Il y a plusieurs références à Orania dans le roman. De quoi est-ce le nom ?

Orania, sur le plan factuel, c’est cette ville afrikaner d’Afrique du Sud, créée après l’Apartheid, complètement blanche. On peut d’ailleurs s’interroger sur les raisons pour lesquelles la nouvelle Afrique du Sud réconciliée a quand même accepté la création d’un tel espace. Orania m’intéressait ici, parce que dans les propos des plus jeunes parmi les nouveaux nationalistes français, c’est un grand fantasme. Ils rêvent d’un endroit comme ça, même si c’est en Afrique, ça ne les dérange pas. Certains d’entre eux, qui ne sont pourtant pas fortunés, prennent sur leurs petits deniers pour soutenir Orania et lui permettre de toujours prospérer. Je trouve que c’est à la fois stupéfiant et préoccupant. Des Français d’une trentaine d’années, qui n’ont jamais vécu dans une société entièrement blanche et qui ne sont pas stupides, loin de là, rêvent de cette vie-là. Ça m’interroge beaucoup. Je voulais le mentionner et leur laisser entendre que dans 100 ans, il n’y aura peut-être plus d’Orania…

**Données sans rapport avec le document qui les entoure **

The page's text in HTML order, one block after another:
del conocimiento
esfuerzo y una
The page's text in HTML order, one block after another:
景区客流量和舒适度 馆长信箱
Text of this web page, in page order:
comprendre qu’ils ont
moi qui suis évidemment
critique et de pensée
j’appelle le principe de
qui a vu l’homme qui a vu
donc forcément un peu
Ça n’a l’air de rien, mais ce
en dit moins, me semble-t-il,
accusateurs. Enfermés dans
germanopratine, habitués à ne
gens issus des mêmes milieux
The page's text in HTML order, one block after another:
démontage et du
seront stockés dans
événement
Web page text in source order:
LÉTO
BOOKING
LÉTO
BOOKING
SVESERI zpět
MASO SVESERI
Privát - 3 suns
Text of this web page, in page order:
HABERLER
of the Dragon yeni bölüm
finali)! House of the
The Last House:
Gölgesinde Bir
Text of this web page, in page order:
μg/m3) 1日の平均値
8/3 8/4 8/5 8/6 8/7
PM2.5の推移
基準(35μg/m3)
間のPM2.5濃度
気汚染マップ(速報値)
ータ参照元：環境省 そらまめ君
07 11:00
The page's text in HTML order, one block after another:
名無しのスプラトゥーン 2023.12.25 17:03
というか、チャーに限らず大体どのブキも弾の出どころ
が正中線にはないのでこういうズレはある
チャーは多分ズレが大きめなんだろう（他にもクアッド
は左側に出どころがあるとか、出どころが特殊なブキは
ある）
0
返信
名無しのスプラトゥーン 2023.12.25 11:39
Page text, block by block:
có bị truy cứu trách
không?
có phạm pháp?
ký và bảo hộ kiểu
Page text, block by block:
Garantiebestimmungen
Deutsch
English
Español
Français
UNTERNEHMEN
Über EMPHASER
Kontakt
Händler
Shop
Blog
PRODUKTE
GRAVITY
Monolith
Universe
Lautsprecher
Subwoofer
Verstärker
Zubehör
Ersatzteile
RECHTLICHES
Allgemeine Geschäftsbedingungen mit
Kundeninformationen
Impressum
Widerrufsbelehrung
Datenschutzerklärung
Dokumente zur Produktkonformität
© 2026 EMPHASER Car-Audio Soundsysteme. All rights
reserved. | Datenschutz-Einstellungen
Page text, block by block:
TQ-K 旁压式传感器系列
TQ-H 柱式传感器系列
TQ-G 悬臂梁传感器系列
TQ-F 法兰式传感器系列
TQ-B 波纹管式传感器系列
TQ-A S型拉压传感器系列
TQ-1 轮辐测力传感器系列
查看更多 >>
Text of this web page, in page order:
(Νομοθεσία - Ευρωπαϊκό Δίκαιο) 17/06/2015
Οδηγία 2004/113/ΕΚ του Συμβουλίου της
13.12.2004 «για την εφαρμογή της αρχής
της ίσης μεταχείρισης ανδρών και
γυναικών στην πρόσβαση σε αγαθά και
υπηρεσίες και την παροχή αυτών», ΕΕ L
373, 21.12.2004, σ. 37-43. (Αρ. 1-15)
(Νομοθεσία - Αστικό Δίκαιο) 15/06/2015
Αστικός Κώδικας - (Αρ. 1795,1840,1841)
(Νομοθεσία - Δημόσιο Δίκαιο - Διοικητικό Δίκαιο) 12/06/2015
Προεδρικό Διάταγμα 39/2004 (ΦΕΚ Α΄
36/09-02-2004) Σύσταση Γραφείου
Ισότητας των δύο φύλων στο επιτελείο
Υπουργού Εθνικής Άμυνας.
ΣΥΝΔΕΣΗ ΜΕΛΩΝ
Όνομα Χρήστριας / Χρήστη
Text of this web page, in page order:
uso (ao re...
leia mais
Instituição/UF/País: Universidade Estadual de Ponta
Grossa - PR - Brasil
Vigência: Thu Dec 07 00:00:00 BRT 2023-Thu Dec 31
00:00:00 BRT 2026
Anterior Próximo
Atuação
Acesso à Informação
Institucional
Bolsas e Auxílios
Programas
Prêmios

Pourquoi la spiritualité tient-elle une aussi grande place dans le roman ?

J’ai écrit Rouge impératrice après avoir animé un atelier d’écriture ici au Togo où j’habite. Il réunissait des jeunes gens autour de la question de la libération de l’Afrique, ils ont produit des textes dans lesquels ils imaginaient l’Afrique du futur. Le roman contient les éléments qui revenaient le plus dans tous les textes : la question du panafricanisme donc du fédéralisme africain, mais aussi la question de la spiritualité, qui pour eux devrait tenir une place importante dans la société. J’ai essayé de voir comment ce serait possible, quels aspects de la spiritualité devaient irriguer le quotidien des gens et comment on pouvait envisager de s’en servir, y compris pour gouverner. Ce sont des questions qui m’intéressent aussi sur le plan personnel.


Le roman raconte une histoire d’amour heureuse, c’est par là qu’il commence. C’est une histoire d’amour entre un homme et une femme, tous les deux sont noirs et d’âge mûr.

Ils sont dans ma tranche d’âge, il faut bien se servir soi-même.


Est-ce subversif ?

C’était une manière de subvertir le fait que les contes de fée nous présentent toujours des personnages très jeunes voire adolescents. J’espère qu’on a droit à l’amour à tout âge. Et plus sérieusement, il est très rare qu’on lise des textes dans lesquels l’Afrique incarne à la fois la puissance et l’amour. Or l’amour est au cœur de nos vies comme c’est le cas dans le monde entier, c’est ce qui rythme l’existence humaine. C’est tout simplement un élément important du vécu humain et pour une fois, je voulais que ce ne soit pas dysfonctionnel. Les auteurs africains créent peu de couples d’amoureux. Ils peuvent parler de sexe mais alors plutôt de gens qui vont voir des prostituées, ce n’est pas la sexualité réjouissante de gens qui s’aiment. J’avais envie de nous montrer tel que nous sommes aussi. Quand j’ai commencé à écrire ce roman, j’imaginais ma série télévisée africaine idéale. Il y aurait forcément une histoire d’amour, des histoires de rivalités, plein de rebondissements : Rouge impératrice, c’est une histoire politique qui s’écrit avec des gens qui ont aussi un cœur et une vie intime.

 

Cette interview a été réalisée par Adèle Cailleteau (iz3w).